A two-level fusion CNN model combining ECG and fNIRS features provides superior performance in identifying cognitive distractions in metro drivers compared to simpler models.
Absolute Event Rate: 0% vs 0%
This study develops a Convolutional Neural Network (CNN) -based two-level fusion model to identify cognitive distractions of metro drivers using their Electrocardiography (ECG) features and three types of functional near-infra-red spectroscopy (fNIRS) features (ΔOxyHb, ΔDeoxyHb, and ΔTotalHb). The model incorporates feature-level and decision-level fusions. Feature-level fusion combines ECG and fNIRS features to create a unified feature set, while decision-level fusion applies independent classifiers for ECG, fNIRS, and combined data to make final identification. For comparison, several alternative models are developed.

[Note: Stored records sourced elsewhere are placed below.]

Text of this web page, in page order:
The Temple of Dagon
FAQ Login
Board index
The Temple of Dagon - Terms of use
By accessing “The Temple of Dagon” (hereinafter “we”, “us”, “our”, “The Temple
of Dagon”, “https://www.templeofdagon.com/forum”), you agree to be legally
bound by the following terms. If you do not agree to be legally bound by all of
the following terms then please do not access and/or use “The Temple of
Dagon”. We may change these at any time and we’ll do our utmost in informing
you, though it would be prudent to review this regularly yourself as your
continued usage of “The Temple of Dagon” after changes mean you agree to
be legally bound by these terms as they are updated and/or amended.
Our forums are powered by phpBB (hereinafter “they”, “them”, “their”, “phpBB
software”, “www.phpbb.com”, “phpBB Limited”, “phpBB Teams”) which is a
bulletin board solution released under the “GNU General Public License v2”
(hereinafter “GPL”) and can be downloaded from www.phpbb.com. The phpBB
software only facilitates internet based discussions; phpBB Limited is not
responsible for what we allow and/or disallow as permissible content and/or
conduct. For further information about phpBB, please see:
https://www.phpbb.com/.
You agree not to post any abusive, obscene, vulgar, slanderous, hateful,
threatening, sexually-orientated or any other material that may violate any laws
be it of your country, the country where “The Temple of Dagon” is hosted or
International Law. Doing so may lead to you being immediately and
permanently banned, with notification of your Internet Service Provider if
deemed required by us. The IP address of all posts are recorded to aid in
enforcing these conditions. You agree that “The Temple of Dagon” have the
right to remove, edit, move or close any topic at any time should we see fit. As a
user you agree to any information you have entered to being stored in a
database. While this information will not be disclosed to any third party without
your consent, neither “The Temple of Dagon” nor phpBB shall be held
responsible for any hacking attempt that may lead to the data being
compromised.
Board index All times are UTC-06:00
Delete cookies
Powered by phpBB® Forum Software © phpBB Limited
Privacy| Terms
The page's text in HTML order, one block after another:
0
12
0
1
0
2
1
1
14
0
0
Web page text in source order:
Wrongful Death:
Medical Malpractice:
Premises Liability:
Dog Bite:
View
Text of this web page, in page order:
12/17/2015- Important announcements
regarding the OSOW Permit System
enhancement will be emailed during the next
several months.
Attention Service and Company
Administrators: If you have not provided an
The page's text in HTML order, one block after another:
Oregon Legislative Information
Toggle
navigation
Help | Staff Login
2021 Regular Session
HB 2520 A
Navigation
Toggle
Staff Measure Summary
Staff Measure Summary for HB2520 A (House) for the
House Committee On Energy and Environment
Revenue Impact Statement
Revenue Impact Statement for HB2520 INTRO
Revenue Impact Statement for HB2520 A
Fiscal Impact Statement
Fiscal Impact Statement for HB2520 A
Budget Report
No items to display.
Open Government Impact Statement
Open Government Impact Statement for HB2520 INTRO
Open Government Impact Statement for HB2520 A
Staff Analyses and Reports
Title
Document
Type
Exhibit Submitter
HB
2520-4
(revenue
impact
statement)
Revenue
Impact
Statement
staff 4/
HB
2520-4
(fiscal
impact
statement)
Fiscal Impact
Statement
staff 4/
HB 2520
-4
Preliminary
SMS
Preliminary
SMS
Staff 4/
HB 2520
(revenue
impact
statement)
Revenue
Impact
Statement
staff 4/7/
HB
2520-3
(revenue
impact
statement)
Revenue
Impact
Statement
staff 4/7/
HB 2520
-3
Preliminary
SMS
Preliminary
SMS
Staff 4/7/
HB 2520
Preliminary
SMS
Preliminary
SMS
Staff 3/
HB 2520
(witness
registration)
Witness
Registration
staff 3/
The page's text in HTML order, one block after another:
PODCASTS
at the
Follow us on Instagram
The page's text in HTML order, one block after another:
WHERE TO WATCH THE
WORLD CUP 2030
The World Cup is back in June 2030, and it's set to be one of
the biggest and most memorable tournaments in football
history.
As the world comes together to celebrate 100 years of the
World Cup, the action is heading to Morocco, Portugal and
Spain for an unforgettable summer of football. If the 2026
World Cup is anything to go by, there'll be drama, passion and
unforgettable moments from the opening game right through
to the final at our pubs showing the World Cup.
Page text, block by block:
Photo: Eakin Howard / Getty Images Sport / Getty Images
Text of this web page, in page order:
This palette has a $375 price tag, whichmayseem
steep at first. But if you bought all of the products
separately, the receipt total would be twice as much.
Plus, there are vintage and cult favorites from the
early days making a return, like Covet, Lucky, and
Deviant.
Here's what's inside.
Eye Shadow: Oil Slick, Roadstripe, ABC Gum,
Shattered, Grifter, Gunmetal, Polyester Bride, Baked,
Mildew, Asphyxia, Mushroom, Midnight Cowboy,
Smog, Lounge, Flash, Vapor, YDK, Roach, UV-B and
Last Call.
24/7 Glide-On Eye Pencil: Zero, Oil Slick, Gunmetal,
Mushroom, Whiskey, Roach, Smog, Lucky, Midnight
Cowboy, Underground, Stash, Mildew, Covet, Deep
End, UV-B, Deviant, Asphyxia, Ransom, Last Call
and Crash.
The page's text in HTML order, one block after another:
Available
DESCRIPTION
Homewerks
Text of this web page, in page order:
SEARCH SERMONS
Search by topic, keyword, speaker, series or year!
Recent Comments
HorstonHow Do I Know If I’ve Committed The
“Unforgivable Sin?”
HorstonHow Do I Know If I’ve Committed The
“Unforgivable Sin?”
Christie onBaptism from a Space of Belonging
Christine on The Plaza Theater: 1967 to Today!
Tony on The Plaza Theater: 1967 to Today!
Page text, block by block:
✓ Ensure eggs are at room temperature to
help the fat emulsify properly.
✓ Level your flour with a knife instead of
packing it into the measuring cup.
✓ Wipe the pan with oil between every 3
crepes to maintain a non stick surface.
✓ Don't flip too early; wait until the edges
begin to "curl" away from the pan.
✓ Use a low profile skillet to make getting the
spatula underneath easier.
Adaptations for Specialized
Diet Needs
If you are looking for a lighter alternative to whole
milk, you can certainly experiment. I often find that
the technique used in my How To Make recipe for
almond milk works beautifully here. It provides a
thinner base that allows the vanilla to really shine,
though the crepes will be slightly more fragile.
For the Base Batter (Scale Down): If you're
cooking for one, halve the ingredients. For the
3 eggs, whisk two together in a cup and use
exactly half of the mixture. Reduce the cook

Results indicate that the proposed two-level fusion model outperforms the non-fusion, feature-level fusion, and decision-level fusion models. Among the alternative models, those incorporating feature-level fusion outperform decision-level or non-fusion models. The feature-level fusion model that combines three types of fNIRS features demonstrates superior performance. Furthermore, all ECG features and 54.1% of fNIRS features show significant differences across the distraction levels. Drivers' prefrontal cortex is more active during cognitive distractions.
Liu et al. (Tue,) reported a other. The two-level fusion CNN model outperformed alternative models in classifying metro drivers' distractions, with 54.1% of fNIRS features showing significant differences across distraction levels.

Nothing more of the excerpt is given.